| Instructions to follow |
From the line with "static void Main() [40, 1142]" to the line with "Предпазваме се от", retype every line exactly, including those two, and leave out the rest of the data below.

| Available data |
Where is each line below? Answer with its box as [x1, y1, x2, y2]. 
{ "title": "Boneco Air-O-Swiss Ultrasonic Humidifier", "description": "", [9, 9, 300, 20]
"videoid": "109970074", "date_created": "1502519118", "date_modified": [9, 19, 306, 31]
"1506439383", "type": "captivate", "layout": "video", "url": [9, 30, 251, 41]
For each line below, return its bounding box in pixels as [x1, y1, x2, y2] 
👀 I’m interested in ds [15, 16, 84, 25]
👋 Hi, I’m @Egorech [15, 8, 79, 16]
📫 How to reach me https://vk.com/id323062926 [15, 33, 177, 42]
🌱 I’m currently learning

==

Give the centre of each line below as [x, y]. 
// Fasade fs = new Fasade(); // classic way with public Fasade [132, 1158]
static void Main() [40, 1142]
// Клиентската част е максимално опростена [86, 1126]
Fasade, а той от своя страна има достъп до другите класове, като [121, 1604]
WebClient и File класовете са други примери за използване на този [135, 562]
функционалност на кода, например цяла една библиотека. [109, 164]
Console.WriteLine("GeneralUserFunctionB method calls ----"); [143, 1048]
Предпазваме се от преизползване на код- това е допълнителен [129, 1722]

| Answer section |
static void Main() [40, 1142]
// Клиентската част е максимално опростена [86, 1126]
Fasade, а той от своя страна има достъп до другите класове, като [121, 1604]
WebClient и File класовете са други примери за използване на този [135, 562]
функционалност на кода, например цяла една библиотека. [109, 164]
Console.WriteLine("GeneralUserFunctionB method calls ----"); [143, 1048]
Предпазваме се от преизползване на код- това е допълнителен [129, 1722]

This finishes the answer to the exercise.